With the default parameters, we end up with already `r context_number(y_ctx_def)` contexts. Setting `min_size=1` gives an unreasonable number of contexts:
```{r}
y_ctx_min_1 <- ctx_tree(y, min_size = 1)
y_ctx_min_1
```
Even if we decrease the depth limit the number of contexts remains very large:
```{r}
y_ctx_min_1_d_15 <- ctx_tree(y, min_size = 1, max_depth = 15)
y_ctx_min_1_d_15
```

Contexts can be extracted from a context tree using the `contexts()` function as follows:
```{r}
contexts(x_ctx)
```
In general, the raw list of contexts is not directly useful and one should use the 
node manipulation functions to leverage it (see below). A simple approach consists 
in asking to `contexts()` a `data.frame` output that will contain additional information
about the contexts. This is done implicitly when additional parameters are given to
`contexts()`. In the simple case of `ctx_tree`, setting the `frequency` 
parameter to `"total"` or `"detailed"` gives access to the distribution of $x_t$ for 
all the $t$ at which a context appears. 
```{r}
contexts(x_ctx, frequency = "total")
```
With `frequency = "total"`, we obtain a data frame with a column `freq` that contains the number of occurrences of each context. 
```{r}
contexts(x_ctx, frequency = "detailed")
```

With `frequency = "detailed"`, we obtain _in addition_ a column for each value in the state space $S$ which contains the distribution of $x_t$ for the occurrences of each context. For instance in the table above, the context $(0, 0)$ appears twice in $x$ and is followed once by $0$ and once by $1$.

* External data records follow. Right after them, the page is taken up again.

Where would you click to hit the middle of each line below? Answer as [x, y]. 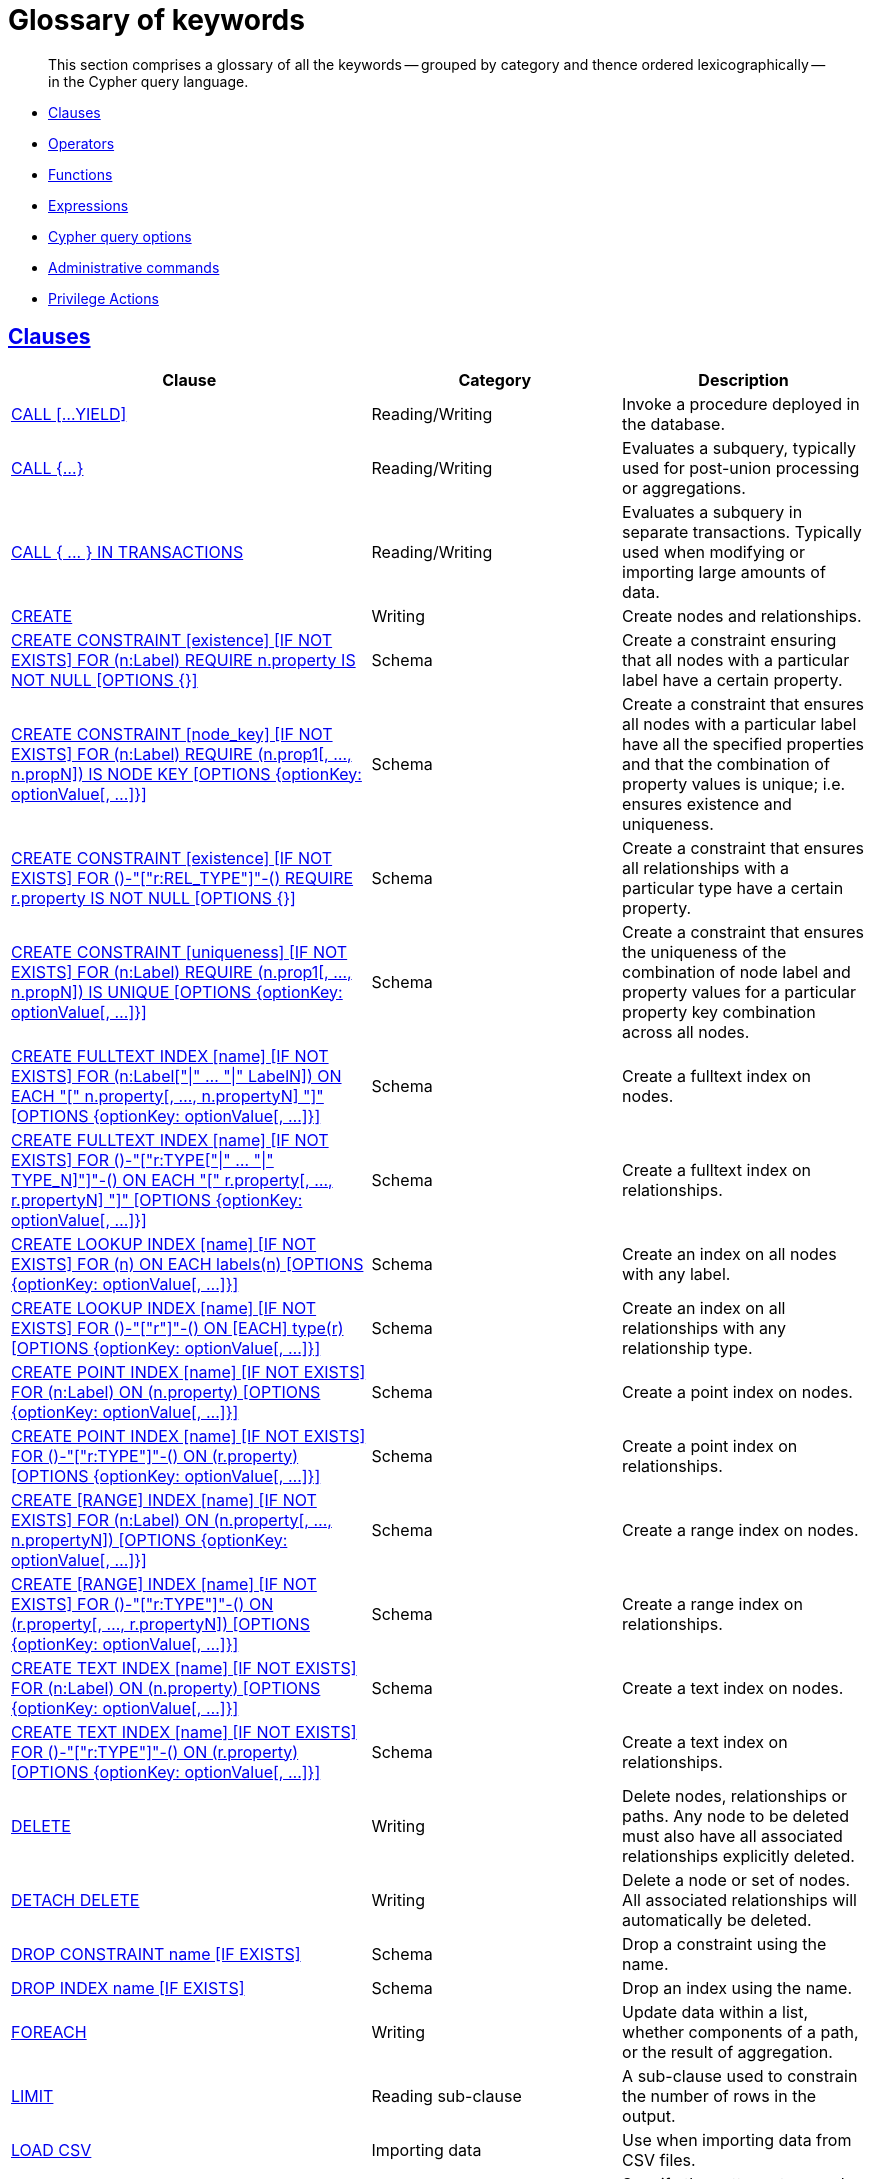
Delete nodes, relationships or [735, 1795]
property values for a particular [739, 991]
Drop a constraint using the [724, 1943]
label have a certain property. [732, 679]
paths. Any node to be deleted [736, 1815]
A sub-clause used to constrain [740, 2075]
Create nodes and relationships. [742, 615]
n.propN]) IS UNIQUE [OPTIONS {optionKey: [177, 991]

## Direct manipulation of nodes
Another way to extract information from a context tree, especially large ones, it
to operate at the node level, using the `find_sequence()` function (or the 
`contexts()` function). For instance exploring the `r context_number(y_ctx_min_1)`
contexts obtained above with `min_size=1` is not convenient, but we may be interested
by e.g. the sequence `c("a", "a", "a")`. We look for a corresponding node in the tree
with
```{r}
node_aaa <- find_sequence(y_ctx_min_1, c("a", "a", "a"))
node_aaa
```

As the result is not `NULL`, we know that the sequence appears in the original 
time series. It is not a context, as shown by
```{r}
is_context(node_aaa)
```
In this particular case, it is likely to be caused by longer contexts for which 
`c("a", "a", "a")` is a suffix. This can be verified by looking at the children
of `node_aaa`:
```{r}
children(node_aaa)
```
This shows that we have indeed three contexts that all end by `c("a", "a", "a")`.

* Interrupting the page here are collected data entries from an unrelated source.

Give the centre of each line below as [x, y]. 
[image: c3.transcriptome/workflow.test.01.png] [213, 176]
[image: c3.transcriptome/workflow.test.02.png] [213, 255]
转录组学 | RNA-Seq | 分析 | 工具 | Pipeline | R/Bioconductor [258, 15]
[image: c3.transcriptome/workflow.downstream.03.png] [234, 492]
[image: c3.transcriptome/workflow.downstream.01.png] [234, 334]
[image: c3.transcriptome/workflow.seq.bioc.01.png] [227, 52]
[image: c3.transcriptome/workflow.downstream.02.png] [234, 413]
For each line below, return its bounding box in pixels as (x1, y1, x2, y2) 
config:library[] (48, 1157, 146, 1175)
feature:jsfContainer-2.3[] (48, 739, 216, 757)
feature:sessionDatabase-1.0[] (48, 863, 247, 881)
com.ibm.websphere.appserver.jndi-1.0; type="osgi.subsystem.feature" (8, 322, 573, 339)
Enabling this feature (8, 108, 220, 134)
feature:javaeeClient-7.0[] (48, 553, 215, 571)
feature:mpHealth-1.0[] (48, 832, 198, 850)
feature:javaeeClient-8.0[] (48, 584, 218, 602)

Nodes carry information about the sequences or contexts they represent. The number
of occurrences of a sequence in the original time series is obtained with the
`counts()` function as follows:
```{r}
counts(node_aaa, frequency = "total")
```
Notice that as with `contexts()` those occurrences cover only positions where the
sequence is followed by at least one value. The distribution of those values is
given by another call to `counts()`:
```{r}
counts(node_aaa, frequency = "detailed")
```
If sequence positions were saved during the construction of the context tree, the
`ctx_node` can report them using the `positions()` function:
```{r}
positions(node_aaa)
```
See the documentation of the function for the definition of a position.